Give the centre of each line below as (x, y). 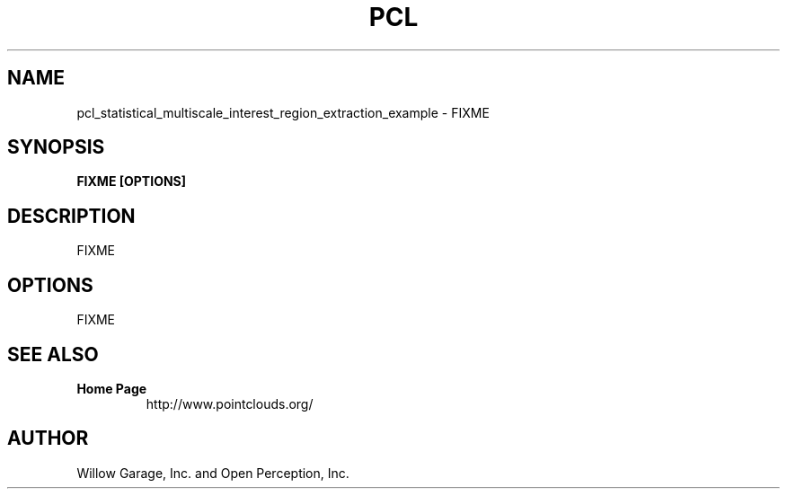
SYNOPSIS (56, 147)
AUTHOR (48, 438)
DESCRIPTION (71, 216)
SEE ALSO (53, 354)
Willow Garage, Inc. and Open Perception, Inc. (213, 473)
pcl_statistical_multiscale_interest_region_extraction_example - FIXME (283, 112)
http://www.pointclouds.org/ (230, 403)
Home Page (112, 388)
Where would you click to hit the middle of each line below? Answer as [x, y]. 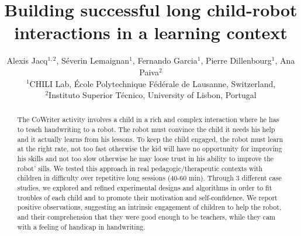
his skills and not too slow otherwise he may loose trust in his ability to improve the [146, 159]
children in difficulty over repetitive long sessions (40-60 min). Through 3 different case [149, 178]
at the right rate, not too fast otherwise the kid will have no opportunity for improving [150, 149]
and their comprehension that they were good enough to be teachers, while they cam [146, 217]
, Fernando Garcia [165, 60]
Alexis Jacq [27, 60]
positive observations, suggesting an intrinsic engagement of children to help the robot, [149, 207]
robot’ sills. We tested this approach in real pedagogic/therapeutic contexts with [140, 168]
++++++++++++++++++++
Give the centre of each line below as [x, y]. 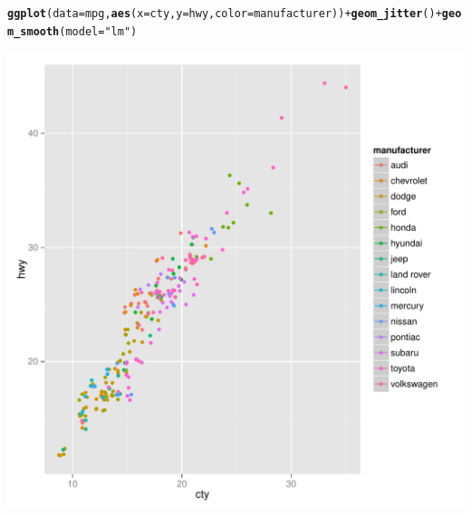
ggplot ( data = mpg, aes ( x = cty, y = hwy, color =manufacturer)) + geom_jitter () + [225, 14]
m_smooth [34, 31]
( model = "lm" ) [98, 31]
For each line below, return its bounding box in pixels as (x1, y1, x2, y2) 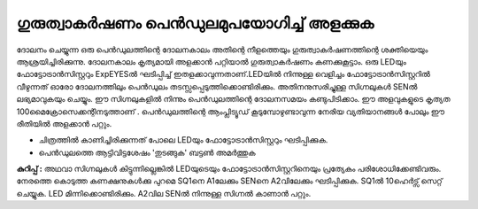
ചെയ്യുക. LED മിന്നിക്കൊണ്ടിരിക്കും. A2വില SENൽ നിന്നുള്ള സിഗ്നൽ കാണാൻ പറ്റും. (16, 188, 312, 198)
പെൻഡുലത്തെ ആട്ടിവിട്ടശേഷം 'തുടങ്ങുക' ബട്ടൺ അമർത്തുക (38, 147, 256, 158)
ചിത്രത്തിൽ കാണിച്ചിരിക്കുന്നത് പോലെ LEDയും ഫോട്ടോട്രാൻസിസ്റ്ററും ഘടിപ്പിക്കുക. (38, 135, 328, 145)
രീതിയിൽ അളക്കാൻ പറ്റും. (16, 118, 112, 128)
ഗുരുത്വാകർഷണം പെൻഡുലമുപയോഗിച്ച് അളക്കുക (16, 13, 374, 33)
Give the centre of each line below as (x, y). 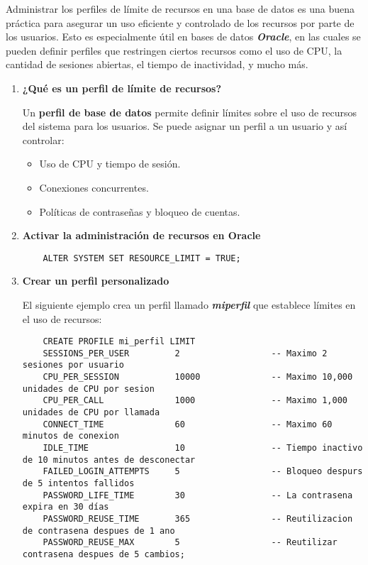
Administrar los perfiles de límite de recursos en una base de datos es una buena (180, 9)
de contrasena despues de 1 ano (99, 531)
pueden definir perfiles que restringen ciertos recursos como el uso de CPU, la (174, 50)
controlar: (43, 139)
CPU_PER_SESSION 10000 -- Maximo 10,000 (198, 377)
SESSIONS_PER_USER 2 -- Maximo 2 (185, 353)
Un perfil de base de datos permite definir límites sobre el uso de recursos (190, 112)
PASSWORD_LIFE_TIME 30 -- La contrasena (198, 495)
++++++++++++++++++++
* **YOUR INSTRUCTIONS**: Would you please copy all lines in the data that contain the word "definir"?

* **RESULT OF THE EXERCISE**:
pueden definir perfiles que restringen ciertos recursos como el uso de CPU, la (174, 50)
Un perfil de base de datos permite definir límites sobre el uso de recursos (190, 112)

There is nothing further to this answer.